EXERCISE DESCRIPTION: When you transcribe the entries, reproduce every character and exclude the images.

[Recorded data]
★ ★ ★ ★ ★

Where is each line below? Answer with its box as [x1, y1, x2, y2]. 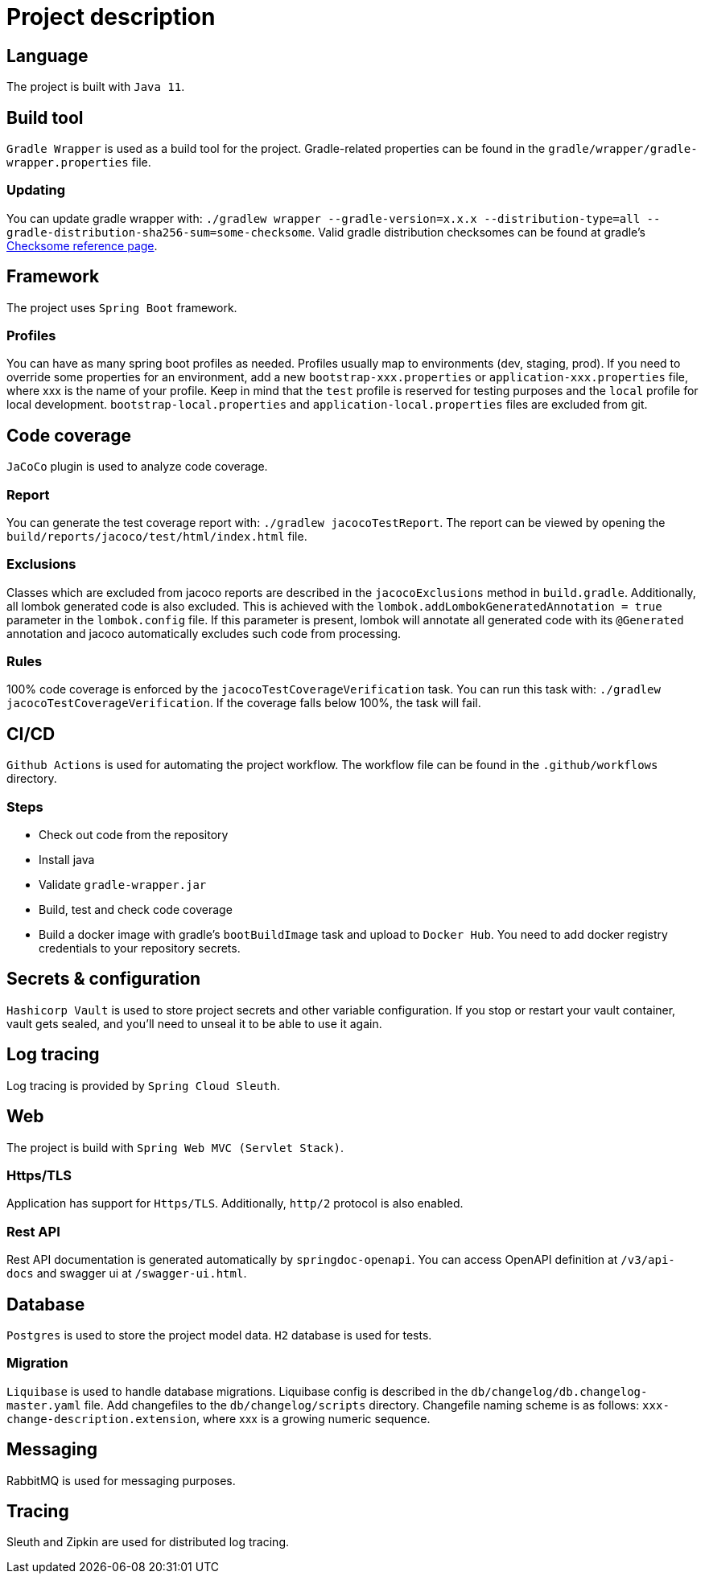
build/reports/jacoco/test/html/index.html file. [6, 529, 307, 543]
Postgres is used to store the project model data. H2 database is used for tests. [6, 1327, 432, 1342]
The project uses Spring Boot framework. [6, 300, 237, 315]
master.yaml [6, 1398, 81, 1412]
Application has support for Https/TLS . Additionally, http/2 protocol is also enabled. [6, 1196, 464, 1211]
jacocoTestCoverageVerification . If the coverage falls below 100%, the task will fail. [6, 696, 481, 710]
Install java [39, 853, 95, 867]
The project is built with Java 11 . [6, 80, 185, 94]

★ ★ ★ ★ ★

EXPECTED OUTPUT:
Where is each line below? Answer with its box as [x1, y1, x2, y2]. 
build/reports/jacoco/test/html/index.html file. [6, 529, 307, 543]
Postgres is used to store the project model data. H2 database is used for tests. [6, 1327, 432, 1342]
The project uses Spring Boot framework. [6, 300, 237, 315]
master.yaml [6, 1398, 81, 1412]
Application has support for Https/TLS . Additionally, http/2 protocol is also enabled. [6, 1196, 464, 1211]
jacocoTestCoverageVerification . If the coverage falls below 100%, the task will fail. [6, 696, 481, 710]
Install java [39, 853, 95, 867]
The project is built with Java 11 . [6, 80, 185, 94]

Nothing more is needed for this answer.